--- Data extract ---

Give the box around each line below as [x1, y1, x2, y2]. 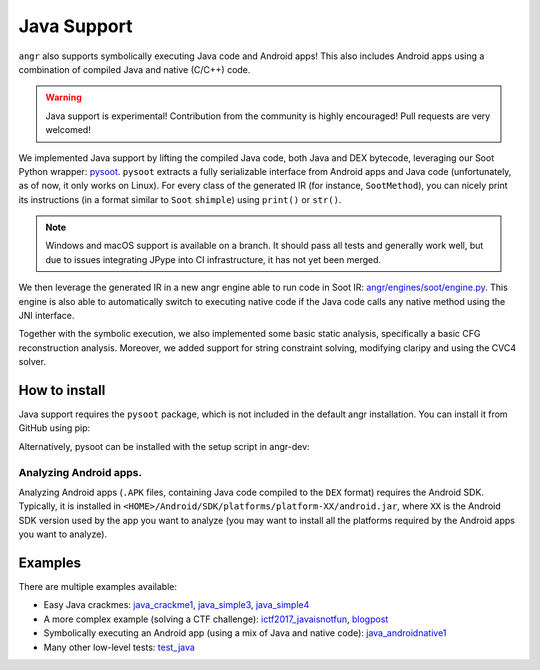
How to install [18, 382, 106, 399]
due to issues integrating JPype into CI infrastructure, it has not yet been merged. [45, 253, 382, 265]
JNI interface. [18, 310, 75, 322]
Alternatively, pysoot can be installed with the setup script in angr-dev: [18, 440, 310, 452]
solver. [18, 356, 47, 368]
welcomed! [45, 124, 92, 136]
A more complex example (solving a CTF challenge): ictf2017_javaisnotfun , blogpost [43, 613, 389, 625]
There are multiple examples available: [18, 581, 177, 593]
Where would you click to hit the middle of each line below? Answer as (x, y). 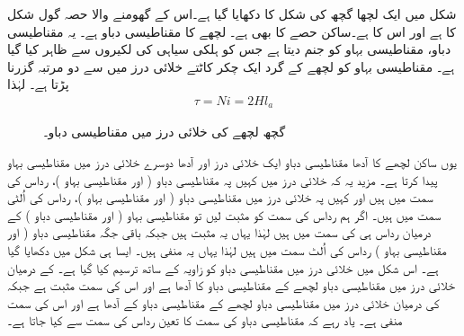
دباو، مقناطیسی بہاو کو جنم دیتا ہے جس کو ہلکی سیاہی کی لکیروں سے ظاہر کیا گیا (229, 49)
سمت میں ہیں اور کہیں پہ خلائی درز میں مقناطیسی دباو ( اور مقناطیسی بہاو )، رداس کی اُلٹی (220, 197)
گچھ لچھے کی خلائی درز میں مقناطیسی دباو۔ (165, 132)
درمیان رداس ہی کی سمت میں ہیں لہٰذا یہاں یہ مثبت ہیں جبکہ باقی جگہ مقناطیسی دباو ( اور (219, 232)
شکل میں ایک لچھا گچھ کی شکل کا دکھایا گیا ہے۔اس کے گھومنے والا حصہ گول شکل (232, 13)
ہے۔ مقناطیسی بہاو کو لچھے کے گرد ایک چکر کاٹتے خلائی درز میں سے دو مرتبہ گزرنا (231, 66)
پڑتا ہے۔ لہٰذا (38, 84)
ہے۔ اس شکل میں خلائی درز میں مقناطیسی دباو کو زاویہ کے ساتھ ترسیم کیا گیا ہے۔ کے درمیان (223, 267)
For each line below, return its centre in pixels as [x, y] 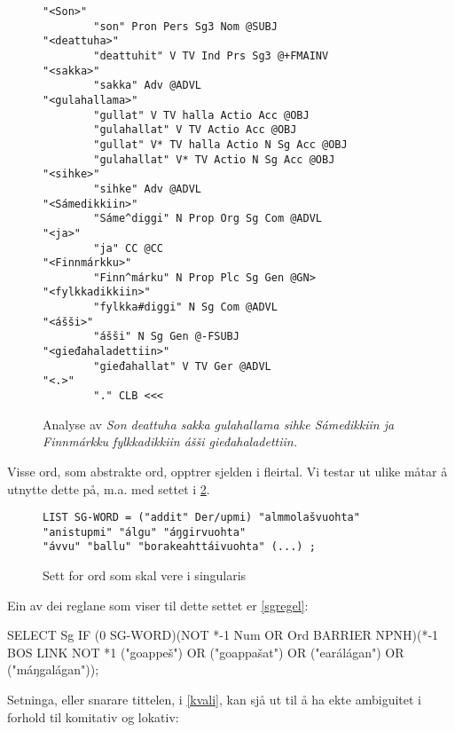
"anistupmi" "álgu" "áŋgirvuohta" [145, 532]
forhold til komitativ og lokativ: [93, 716]
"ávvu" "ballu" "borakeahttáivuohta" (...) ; [179, 547]
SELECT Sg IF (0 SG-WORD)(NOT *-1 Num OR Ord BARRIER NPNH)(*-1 [223, 635]
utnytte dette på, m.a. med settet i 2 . [109, 488]
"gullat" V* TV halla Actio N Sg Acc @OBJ [220, 144]
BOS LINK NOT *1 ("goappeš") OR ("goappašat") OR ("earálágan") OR [206, 652]
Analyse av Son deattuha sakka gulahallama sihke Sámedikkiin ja [219, 424]
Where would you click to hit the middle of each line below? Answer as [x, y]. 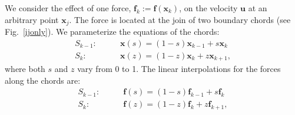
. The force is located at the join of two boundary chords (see [180, 19]
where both [25, 69]
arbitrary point [32, 19]
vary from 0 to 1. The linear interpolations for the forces [179, 69]
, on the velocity [208, 8]
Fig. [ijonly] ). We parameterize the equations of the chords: [112, 32]
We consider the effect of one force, [68, 8]
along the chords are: [43, 80]
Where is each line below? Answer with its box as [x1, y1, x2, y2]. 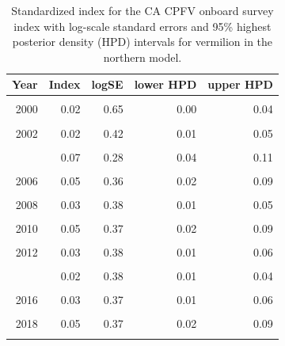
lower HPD [134, 76, 197, 93]
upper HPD [207, 76, 273, 93]
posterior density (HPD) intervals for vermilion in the [12, 33, 273, 50]
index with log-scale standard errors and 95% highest [13, 17, 272, 34]
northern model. [103, 48, 182, 65]
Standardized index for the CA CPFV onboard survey [11, 2, 274, 18]

---

*What the task requires:*
Without including any picture, print every record exactly as written above.

*Result below:*
Give the box around each line below as [x1, y1, x2, y2]. 
How to install [18, 382, 106, 399]
due to issues integrating JPype into CI infrastructure, it has not yet been merged. [45, 253, 382, 265]
JNI interface. [18, 310, 75, 322]
Alternatively, pysoot can be installed with the setup script in angr-dev: [18, 440, 310, 452]
solver. [18, 356, 47, 368]
welcomed! [45, 124, 92, 136]
A more complex example (solving a CTF challenge): ictf2017_javaisnotfun , blogpost [43, 613, 389, 625]
There are multiple examples available: [18, 581, 177, 593]
Where would you click to hit the middle of each line below? Answer as (x, y). 
دباو، مقناطیسی بہاو کو جنم دیتا ہے جس کو ہلکی سیاہی کی لکیروں سے ظاہر کیا گیا (229, 49)
سمت میں ہیں اور کہیں پہ خلائی درز میں مقناطیسی دباو ( اور مقناطیسی بہاو )، رداس کی اُلٹی (220, 197)
گچھ لچھے کی خلائی درز میں مقناطیسی دباو۔ (165, 132)
درمیان رداس ہی کی سمت میں ہیں لہٰذا یہاں یہ مثبت ہیں جبکہ باقی جگہ مقناطیسی دباو ( اور (219, 232)
شکل میں ایک لچھا گچھ کی شکل کا دکھایا گیا ہے۔اس کے گھومنے والا حصہ گول شکل (232, 13)
ہے۔ مقناطیسی بہاو کو لچھے کے گرد ایک چکر کاٹتے خلائی درز میں سے دو مرتبہ گزرنا (231, 66)
پڑتا ہے۔ لہٰذا (38, 84)
ہے۔ اس شکل میں خلائی درز میں مقناطیسی دباو کو زاویہ کے ساتھ ترسیم کیا گیا ہے۔ کے درمیان (223, 267)
For each line below, return its centre in pixels as [x, y] 
"anistupmi" "álgu" "áŋgirvuohta" [145, 532]
forhold til komitativ og lokativ: [93, 716]
"ávvu" "ballu" "borakeahttáivuohta" (...) ; [179, 547]
SELECT Sg IF (0 SG-WORD)(NOT *-1 Num OR Ord BARRIER NPNH)(*-1 [223, 635]
utnytte dette på, m.a. med settet i 2 . [109, 488]
"gullat" V* TV halla Actio N Sg Acc @OBJ [220, 144]
BOS LINK NOT *1 ("goappeš") OR ("goappašat") OR ("earálágan") OR [206, 652]
Analyse av Son deattuha sakka gulahallama sihke Sámedikkiin ja [219, 424]
Where would you click to hit the middle of each line below? Answer as [x, y]. 
. The force is located at the join of two boundary chords (see [180, 19]
where both [25, 69]
arbitrary point [32, 19]
vary from 0 to 1. The linear interpolations for the forces [179, 69]
, on the velocity [208, 8]
Fig. [ijonly] ). We parameterize the equations of the chords: [112, 32]
We consider the effect of one force, [68, 8]
along the chords are: [43, 80]
Where is each line below? Answer with its box as [x1, y1, x2, y2]. 
lower HPD [134, 76, 197, 93]
upper HPD [207, 76, 273, 93]
posterior density (HPD) intervals for vermilion in the [12, 33, 273, 50]
index with log-scale standard errors and 95% highest [13, 17, 272, 34]
northern model. [103, 48, 182, 65]
Standardized index for the CA CPFV onboard survey [11, 2, 274, 18]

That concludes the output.